Transmucosal Buprenorphine in the Treatment of Dyspnea: Case Series and Review of the Literature.

Full μ-opioid agonists are commonly employed in advanced disease to relieve dyspnea of various etiologies. Although there are ongoing debates and studies regarding the relative efficacy of different agents, a factor limiting more general use is a concern about side effects, in particular respiratory depression. Buprenorphine is a partial μ receptor agonist and a κ-opioid receptor antagonist, with a better safety profile than full μ receptor agonists. We conducted a literature search, which did not reveal any studies looking at the use of buprenorphine to treat dyspnea. We also report a case series of three patients with dyspnea of various etiologies treated with buprenorphine, with an apparent excellent response of dyspnea to treatment, without any significant side effects. Given those results, as well as the potential impact of κ-opioid receptor antagonism on dyspnea-associated anxiety, we conclude that there is a need for controlled studies of buprenorphine against full μ-opioid agonists for the symptomatic treatment of dyspnea in palliative care. © François Blumenfeld-Kouchner et al., 2021; Published by Mary Ann Liebert, Inc.

Introduction

Opioids are commonly used in the palliative treatment of dyspnea of multiple etiologies. Buprenorphine is a μ-opioid receptor (MOR) partial agonist, and a κ-receptor antagonist. It is considered safer than full MOR agonists in terms of respiratory depression risk.[1,2] Evidence suggests that a limiting factor to the prescription of opioids for dyspnea is a concern about safety and side effects.[3,4]

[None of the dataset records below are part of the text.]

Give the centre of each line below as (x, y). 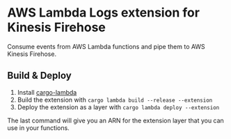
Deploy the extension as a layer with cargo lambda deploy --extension (118, 107)
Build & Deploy (39, 76)
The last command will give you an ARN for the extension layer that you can (115, 120)
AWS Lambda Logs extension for (104, 13)
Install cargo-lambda (47, 92)
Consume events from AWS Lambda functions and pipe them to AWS (106, 46)
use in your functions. (38, 128)
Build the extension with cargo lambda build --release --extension (115, 100)
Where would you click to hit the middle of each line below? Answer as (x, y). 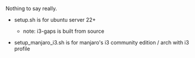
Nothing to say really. (31, 8)
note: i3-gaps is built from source (64, 31)
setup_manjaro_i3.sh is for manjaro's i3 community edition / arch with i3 (102, 42)
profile (22, 49)
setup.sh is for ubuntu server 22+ (55, 20)
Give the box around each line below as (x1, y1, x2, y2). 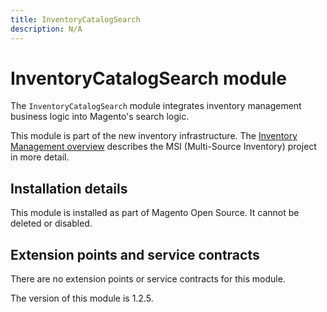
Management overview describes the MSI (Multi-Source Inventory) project (10, 141, 317, 153)
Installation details (10, 180, 128, 197)
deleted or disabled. (10, 217, 93, 230)
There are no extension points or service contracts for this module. (10, 273, 286, 285)
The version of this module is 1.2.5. (10, 292, 154, 305)
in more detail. (10, 151, 70, 163)
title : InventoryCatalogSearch (10, 14, 141, 25)
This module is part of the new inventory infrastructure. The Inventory (10, 130, 298, 142)
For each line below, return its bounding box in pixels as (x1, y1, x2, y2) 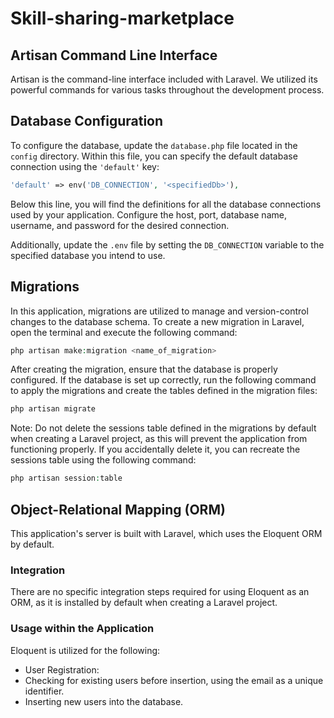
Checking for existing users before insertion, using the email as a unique (24, 674, 324, 686)
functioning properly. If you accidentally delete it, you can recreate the (10, 443, 301, 456)
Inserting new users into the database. (24, 695, 184, 707)
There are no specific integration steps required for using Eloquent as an (10, 586, 310, 598)
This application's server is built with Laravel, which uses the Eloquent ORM (10, 527, 323, 539)
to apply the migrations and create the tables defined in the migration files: (10, 385, 318, 397)
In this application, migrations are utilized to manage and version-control (10, 305, 309, 317)
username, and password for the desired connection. (10, 219, 230, 231)
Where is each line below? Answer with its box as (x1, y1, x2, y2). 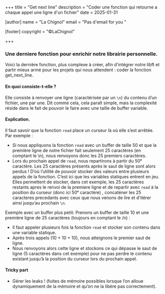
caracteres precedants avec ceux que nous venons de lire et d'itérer (12, 195, 151, 201)
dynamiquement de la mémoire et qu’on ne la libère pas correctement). (12, 283, 157, 289)
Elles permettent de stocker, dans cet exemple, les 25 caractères (12, 179, 144, 185)
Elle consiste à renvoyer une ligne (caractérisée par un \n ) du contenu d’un (5, 94, 157, 100)
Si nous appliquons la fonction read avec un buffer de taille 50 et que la (12, 142, 157, 148)
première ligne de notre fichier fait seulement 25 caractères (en (12, 147, 141, 153)
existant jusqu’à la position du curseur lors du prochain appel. (12, 255, 137, 261)
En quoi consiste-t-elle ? (5, 84, 57, 89)
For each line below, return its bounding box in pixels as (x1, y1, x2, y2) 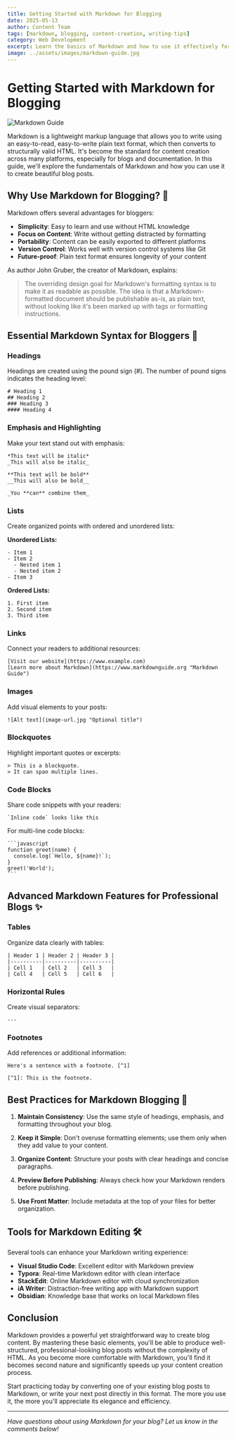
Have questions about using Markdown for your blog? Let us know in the (7, 1417, 218, 1426)
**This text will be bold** (7, 471, 90, 478)
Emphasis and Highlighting (7, 423, 101, 433)
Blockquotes (7, 732, 51, 742)
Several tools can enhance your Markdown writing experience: (7, 1248, 189, 1256)
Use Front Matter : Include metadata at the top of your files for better (17, 1197, 216, 1206)
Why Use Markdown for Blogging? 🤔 (7, 190, 169, 202)
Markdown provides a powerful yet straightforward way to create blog (7, 1330, 210, 1339)
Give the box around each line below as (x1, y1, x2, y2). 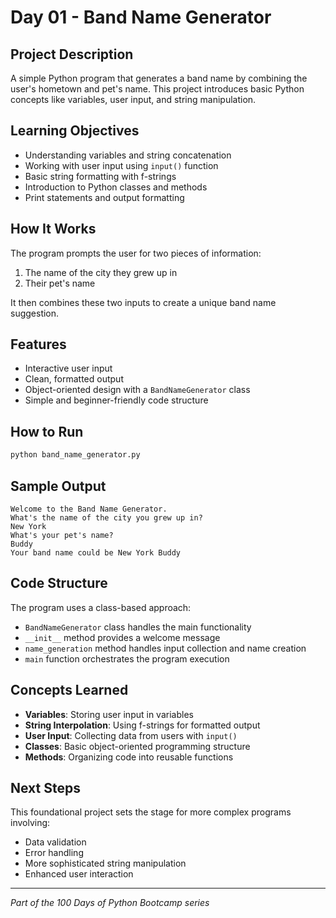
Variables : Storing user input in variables (24, 708, 194, 720)
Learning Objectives (10, 122, 140, 140)
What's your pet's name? (10, 530, 114, 540)
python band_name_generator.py (10, 450, 141, 460)
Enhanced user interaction (24, 868, 134, 880)
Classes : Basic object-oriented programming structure (24, 740, 251, 752)
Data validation (24, 836, 87, 848)
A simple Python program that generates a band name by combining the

In addition, although expert opinion considers low-dose full MORs helpful in the treatment of refractory dyspnea, their benefit has been difficult to demonstrate in randomized controlled settings.[5,6] One reason for this may be that assessment of dyspnea through questionnaires may be underestimating the impact of treatment as patients may increase their activity level to reach their previous breathlessness severity level if the treatment is helpful; it has been suggested that more objective measures, such as use of accelerometers to measure changes in activity, may be better suited to assess treatment effects.[7,8] Nevertheless, patients seen in palliative care settings often suffer from comorbid pain, also raising concerns about need for higher opioid doses (and hence side effects) than might suffice to treat isolated dyspnea.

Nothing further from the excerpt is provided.